The image above shows the device you are using to enter the pin code. For example, for the digit \(5\), the adjacent digits are \(4\) and \(6\), and for the digit \(0\), there is only one adjacent digit, \(9\).
Determine the minimum number of seconds required to enter the given four-digit pin code.
Input
Each test consists of multiple test cases. The first line contains a single integer \(t\) (\(1 \leq t \leq 10^4\)) - the number of the test cases. This is followed by their description.
The single line of each test case describes the pin code as a string of length \(4\), consisting of digits from \(0\) to \(9\).
Output
For each test case, output the minimum number of seconds required to enter the given pin code.
简单模拟题。
// The code was written by yifan, and yifan is neutral!!!
#include <bits/stdc++.h>
using namespace std;
typedef long long ll;
#define bug puts("NOIP rp ++!");
#define rep(i, a, b, c) for (int i = (a); i <= (b); i += (c))
#define per(i, a, b, c) for (int i = (a); i >= (b); i -= (c))
template<typename T>
inline T read() {
T x = 0;
bool fg = 0;
char ch = getchar();
while (ch < '0' || ch > '9') {
fg |= (ch == '-');
ch = getchar();
}
while (ch >= '0' && ch <= '9') {
x = (x << 3) + (x << 1) + (ch ^ 48);
ch = getchar();
}
return fg ? ~x + 1 : x;
}
template<typename T>
void write(T x) {
if (x < 0) {
putchar('-');
x = -x;
}
if (x > 9) {
write(x / 10);
}
putchar(x % 10 + '0');
}
template<typename T>
void print(T x, char c) {
write(x);
putchar(c);
}
int T;
int s[10];
void solve() {
rep (i, 1, 4, 1) {
scanf("%1d", &s[i]);
if (s[i] == 0) {
s[i] = 10;
}
}
int cur = 1, ans = 4;
rep (i, 1, 4, 1) {
if (s[i] != cur) {
ans += abs(s[i] - cur);
cur = s[i];
}
}
print(ans, '\n');
}
int main() {
T = read<int>();
while (T --) {
solve();
}
return 0;
}
B. Chemistry
You are given a string \(s\) of length \(n\), consisting of lowercase Latin letters, and an integer \(k\).
You need to check if it is possible to remove exactly \(k\) characters from the string \(s\) in such a way that the remaining characters can be rearranged to form a palindrome. Note that you can reorder the remaining characters in any way.
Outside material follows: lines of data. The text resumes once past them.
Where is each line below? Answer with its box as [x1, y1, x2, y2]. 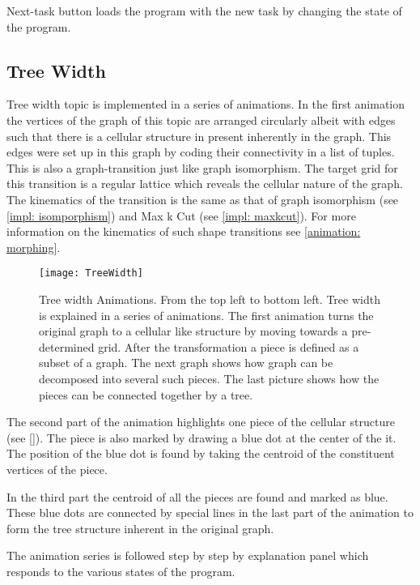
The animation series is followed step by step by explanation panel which [6, 547, 369, 564]
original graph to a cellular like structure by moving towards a [39, 322, 348, 339]
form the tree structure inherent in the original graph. [6, 519, 274, 536]
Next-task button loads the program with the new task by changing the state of [6, 2, 402, 19]
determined [39, 338, 95, 355]
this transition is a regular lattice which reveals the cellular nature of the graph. [6, 175, 403, 192]
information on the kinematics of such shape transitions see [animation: [6, 223, 361, 240]
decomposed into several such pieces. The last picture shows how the [39, 369, 380, 386]
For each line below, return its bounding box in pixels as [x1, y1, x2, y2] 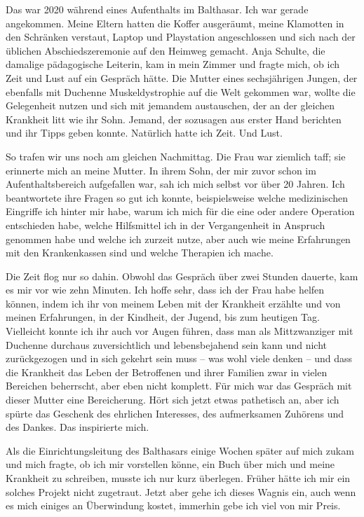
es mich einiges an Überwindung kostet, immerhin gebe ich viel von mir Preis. [6, 498, 341, 513]
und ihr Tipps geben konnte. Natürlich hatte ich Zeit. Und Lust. [6, 125, 283, 140]
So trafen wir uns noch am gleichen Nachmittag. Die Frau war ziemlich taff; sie [6, 149, 346, 163]
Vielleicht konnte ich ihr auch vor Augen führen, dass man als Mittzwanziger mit [6, 324, 353, 338]
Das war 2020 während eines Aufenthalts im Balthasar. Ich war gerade [6, 2, 309, 16]
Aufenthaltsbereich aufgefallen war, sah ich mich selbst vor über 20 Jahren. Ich [6, 177, 345, 191]
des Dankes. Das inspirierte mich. [6, 420, 149, 434]
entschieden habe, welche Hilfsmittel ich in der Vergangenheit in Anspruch [6, 217, 325, 232]
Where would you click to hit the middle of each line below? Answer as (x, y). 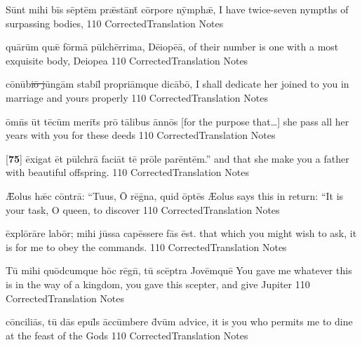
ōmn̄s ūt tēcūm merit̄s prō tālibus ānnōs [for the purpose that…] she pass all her (177, 121)
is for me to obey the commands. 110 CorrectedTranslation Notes (146, 246)
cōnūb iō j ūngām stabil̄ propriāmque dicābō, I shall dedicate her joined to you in (177, 84)
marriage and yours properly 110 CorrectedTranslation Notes (137, 97)
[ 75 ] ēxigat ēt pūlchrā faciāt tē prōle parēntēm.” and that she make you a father (177, 158)
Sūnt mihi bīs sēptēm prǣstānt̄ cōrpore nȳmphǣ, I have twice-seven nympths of (177, 9)
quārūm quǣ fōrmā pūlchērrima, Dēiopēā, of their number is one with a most (172, 47)
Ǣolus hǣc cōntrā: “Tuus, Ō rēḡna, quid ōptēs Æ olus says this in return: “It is (175, 195)

A palindrome is a string that reads the same forwards and backwards. For example, the strings "z", "aaa", "aba", "abccba" are palindromes, while the strings "codeforces", "reality", "ab" are not.
Input
Each test consists of multiple test cases. The first line contains a single integer \(t\) (\(1 \leq t \leq 10^4\)) — the number of the test cases. This is followed by their description.
The first line of each test case contains two integers \(n\) and \(k\) (\(0 \leq k < n \leq 10^5\)) — the length of the string \(s\) and the number of characters to be deleted.
The second line of each test case contains a string \(s\) of length \(n\), consisting of lowercase Latin letters.
It is guaranteed that the sum of \(n\) over all test cases does not exceed \(2 \cdot 10^5\).
Output
For each test case, output "YES" if it is possible to remove exactly \(k\) characters from the string \(s\) in such a way that the remaining characters can be rearranged to form a palindrome, and "NO" otherwise.
You can output the answer in any case (uppercase or lowercase). For example, the strings "yEs", "yes", "Yes", and "YES" will be recognized as positive answers.
开 \(26\) 个桶,然后先取偶数对元素,最后判断偶数对元素的总个数是否大于等于 \(n - k + 1\) 即可。
// The code was written by yifan, and yifan is neutral!!!
#include <bits/stdc++.h>
using namespace std;
typedef long long ll;
#define bug puts("NOIP rp ++!");
#define rep(i, a, b, c) for (int i = (a); i <= (b); i += (c))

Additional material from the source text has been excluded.